Plenty of fuel and have a walbro 255 pump, I've been looking at the MAF readings it's working fine but at idle I'm getting 2.2 g/s which seems a bit low to me, also I noticed how it richens out from 16.7 afr @ idle to 14.7 at 3k rpm which is how it should be at idle
 
How are you checking the afr ? The narrow band sensor wouldn’t be to accurate for anything other than cruise on light throttle and idle
 
I think time to bring it to a professional, my crystal ball has thrown a check engine light
Maybe not, just figured out the lean problem I decided to want some Choo Choo noises so let off the recirculation pipe thinking what harm, looks like they ain't 100% sealed when closed. Taped off the end to see and ratio is roughly 13.9 - 14.2 on idle fully warm now.....gotta sacrifice psh psh for reliability 😅
 
Maybe not, just figured out the lean problem I decided to want some Choo Choo noises so let off the recirculation pipe thinking what harm, looks like they ain't 100% sealed when closed.
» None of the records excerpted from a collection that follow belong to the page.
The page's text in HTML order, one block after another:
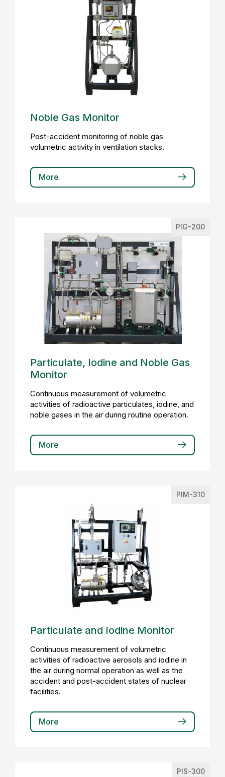
Noble Gas Monitor
Post-accident monitoring of noble gas
volumetric activity in ventilation stacks.
More
PIG-200
Particulate, Iodine and Noble Gas
Monitor
Continuous measurement of volumetric
activities of radioactive particulates, iodine, and
noble gases in the air during routine operation.
More
PIM-310
Particulate and Iodine Monitor
Continuous measurement of volumetric
activities of radioactive aerosols and iodine in
the air during normal operation as well as the
accident and post-accident states of nuclear
facilities.
More
PIS-300
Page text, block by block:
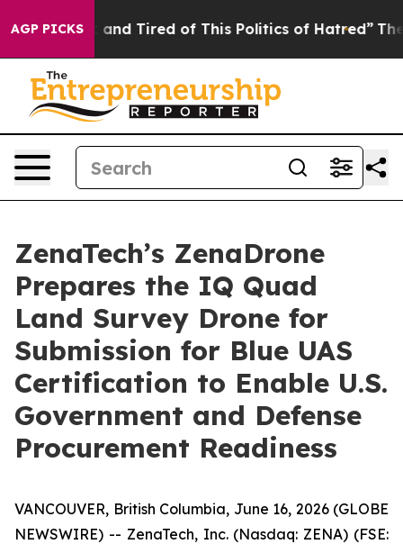
AGP PICKS
Sick and Tired of This Politics of Hatred” The Story
ZenaTech’s ZenaDrone
Prepares the IQ Quad
Land Survey Drone for
Submission for Blue UAS
Certification to Enable U.S.
Government and Defense
Procurement Readiness
VANCOUVER, British Columbia, June 16, 2026 (GLOBE
NEWSWIRE) -- ZenaTech, Inc. (Nasdaq: ZENA) (FSE:

Taped off the end to see and ratio is roughly 13.9 - 14.2 on idle fully warm now.....gotta sacrifice psh psh for reliability 😅
So the knock sensor was doing its job and detecting knock????
 
So the knock sensor was doing its job and detecting knock????
That's still an issue I can't figure this was just another problem I had but wasn't sure if the knock sensor could cause lean conditions aswell as loss of power if Im making sense, key on not running p0327 low input code is there still 😑
 
That's still an issue I can't figure this was just another problem I had but wasn't sure if the knock sensor could cause lean conditions aswell as loss of power if Im making sense, key on not running p0327 low input code is there still 😑
You are looking at this in reverse..
the knock sensor will not cause a lean situation.

The knock sensor when it senses noise will cause the car to run in limp mode and from memory limits the rpm.
So if you have been running lean, which I would of thought is unlikely at idle, if you have any form of Det that the knock sensor picks up it will put the car into limp mode..

What happens with knock sensor in plugged?